Выпили, конечно, водки. И, естественно, закусили селедочкой. Мрачноватый полковник Корнаков, промокнув рот черняшкой, сразу же после первой — торопился, наверное, — без преамбул вступил в деловой разговор:
— Я согласился на встречу с вами, Александр Иванович, по настоятельной просьбе моего друга Константина. Но, если честно, особого смысла в этой встрече я не вижу. Ничем не могу быть полезен вам. Да и вы мне, наверное.
— Вы, Василий Федорович, даже ошибаетесь с солдатской прямотой, — лениво отозвался Смирнов, уже за хозяина разливая по второй.
— Я — офицер, Александр Иванович.
— Не просто офицер. Вы — полковник. А я всего лишь капитан.
— Насколько мне известно, вы — не капитан, а тоже полковник. Только милиции.
— Мой последний армейский чин — капитан.
— Вы служили в армии? — удивился Корнаков.
— Я воевал в армии.
— Это когда же? — удивился сбитый с толку Корнаков.
— С сорок второго по сорок пятый, — ответил Смирнов и горько добавил: — Прошлого века.

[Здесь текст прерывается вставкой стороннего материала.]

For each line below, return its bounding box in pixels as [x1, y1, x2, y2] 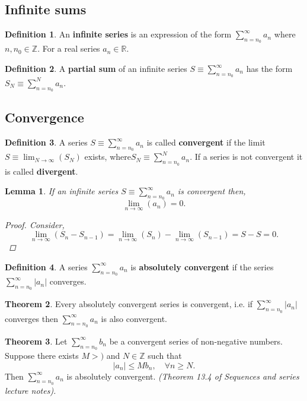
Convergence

Неуютно стало Герою России, неловко. От смущения задал еще один бестактный вопрос:
— Простите, Александр Иванович, а сколько вам лет?
— Знаешь, сколько лет народному артисту Владимиру Зельдину?
— Неужто… — начал было армейский полковник, но вовремя умолк.
— Откинь десятку и попадешь в десятку.
— Вы со мной на «ты»?
— Я, Василий Федорович, старый, очень старый человек. Все кажется, что вокруг меня то ли детки мои, то ли внуки. Прошу простить за стариковскую бестактность.
Опять старый хрен держал верх. Пришлось отступать.
— Это вы меня извините, Александр Иванович…
— Да что уж там. Мне по душе хороший офицерский гонор. Погоны следует уважать не менее, чем печальную старость.
— Старость разве обязательно печальная?
— Если не печальная, то противная. Помните у Тютчева? «И старческой любви позорней сварливый старческий задор».
Константин понял, что первый раунд за явным преимуществом выиграл Смирнов, и быстренько развел боксеров по углам.
— Вася, я же тебя предупреждал, что он мудрый, как змей, и неожиданный, как Мухаммед Али. Первый раунд ты проиграл. Давайте перед вторым для восстановления сил выпьем. Давно уже нолито.
Выпили по второй. Корнаков закусывал и незаметно поглядывал на Смирнова: сильно заинтересовал его старичок. Старичок же, делая вид, что его ничто не интересует, кроме закуски, старательно жевал магазинный салат. Первым не выдержал молодой:
— Александр Иванович, я не понравился вам?
— Не в этом главное, Василий Федорович.
— В чем же главное?
— Главное, чтобы я понравился вам.
Трудно продолжать беседу после такой реплики. Пришлось сыграть интермедию. Как бы впервые заметив богатую камышовую трость Смирнова, зацепленную за спинку стула, Корнаков уважительно спросил:
— Ногу вам повредили на войне, Александр Иванович?